LLM Architecture Gallery by Sebastian Raschka and his visual guide to attention variants make the same landscape visible at today’s LLM scale. The gallery maps the dominant open-weight architecture families, while the companion article surveys the main attention forms already adopted in leading models and notes that many more, mostly niche, variants remain outside its scope. In itself, that observation is descriptive. But in the present argument, it has a deeper meaning. The fact that the literature already contains 70-plus attention variants should not be interpreted as a proliferation of unrelated mechanisms. It is what one should expect once model architecture is understood through the Lagrangian constraint term g(θ)=0. Different attention mechanisms are different constraint realizations acting on the same learnable numerical system.
Sebastian Raschka 的 LLM Architecture Gallery 以及他那篇关于注意力变体的可视化指南。使这一点在现代大语言模型的尺度上变得清晰可见。前者描绘了当前主导性的开放权重架构家族,后者则梳理了已经在领先模型中被采用的主要注意力形式,并指出在其讨论范围之外,还存在许多更多、且大多较为小众的变体。就其本身而言,这一观察仍然是描述性的。但在本文的论证中,它具有更深的含义。文献中已经出现 70 多种注意力变体,这一事实不应被理解为彼此无关机制的无序扩张;相反,一旦通过拉格朗日约束项 g(θ)=0 来理解模型架构,这恰恰是应当预期出现的现象。不同的注意力机制,本质上是在同一个可学习数值系统上,对约束的不同实现
The numerical-computation tradition has always been pragmatic. A solver is not judged by whether it resembles a clean symbolic theorem, but by whether it converges, remains stable, and produces useful results under the governing constraints. In that sense, neural networks inherit the deepest instinct of numerical computation. They are not theorem provers by nature; they are learnable solvers. This is why neural architectures can look so diverse. Once computation is understood as residual reduction under boundary conditions, the method itself is not sacred. Different architectures, attention mechanisms, routing rules, and structural tricks are all admissible as long as they help the learned system reach stable and effective computation. What looks like architectural proliferation is not intellectual disorder, but numerical pragmatism operating at scale.
数值计算的传统,本质上一直是务实的。一个求解器是否有价值,并不取决于它是否像一个漂亮的符号定理,而取决于它是否能够在给定约束下收敛、稳定,并产生可用结果。从这个意义上说,神经网络继承了数值计算最深层的气质。它天然不是定理证明器,而是可学习的求解器。这也解释了为什么神经网络架构会如此多样。一旦把计算理解为边界条件下对残差的持续消减,那么方法本身就不再神圣不可变。不同架构、不同注意力机制、不同路由规则、不同结构技巧,只要有助于系统达到稳定而有效的计算,都是允许的。表面上看似架构百花齐放,实则是数值计算的务实主义在大规模学习系统中的自然展开。

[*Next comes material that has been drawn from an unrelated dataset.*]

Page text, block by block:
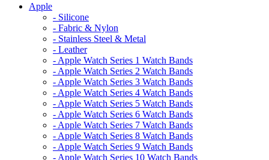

At the same time, this flexibility creates a profound tension. Classical numerical computation is usually anchored by a known governing equation and a well-defined fixed point. Neural networks are not. Their fixed points are learned, distributed, and often dynamic, shaped by data geometry rather than prescribed physics. Without a single explicit fixed point, the network is free to explore many admissible pathways across its learned manifold. That is why modern AI can absorb so many model forms and so many attention variants: the underlying system is not locked into one rigid path of computation. From the Deep Manifold perspective, this is the real source of architectural richness. The network behaves like learnable numerical computation without a fully pre-specified law, so many structural realizations can coexist, each crossing the same boundary in a different way, each useful if it contributes to convergence.
但与此同时,这种灵活性也带来了一个更深的张力。经典数值计算通常锚定在已知控制方程和明确不动点之上,而神经网络并非如此。它的不动点是学习出来的、分布式的、并且往往是动态的,由数据几何塑造,而不是由物理定律预先规定。正因为没有一个单一显式的不动点,网络才可以在其学习到的流形上探索多种可行路径。这正是为什么现代 AI 可以容纳如此多的模型形式与注意力变体:底层系统并没有被锁定在唯一的计算路径上。从深度流形的视角看,这正是架构丰富性的根源。神经网络表现为一种没有被完全预设定律束缚的可学习数值计算,因此可以存在多种结构实现,每一种都以不同方式跨越同一边界,只要它能促进收敛,就具有存在的合理性。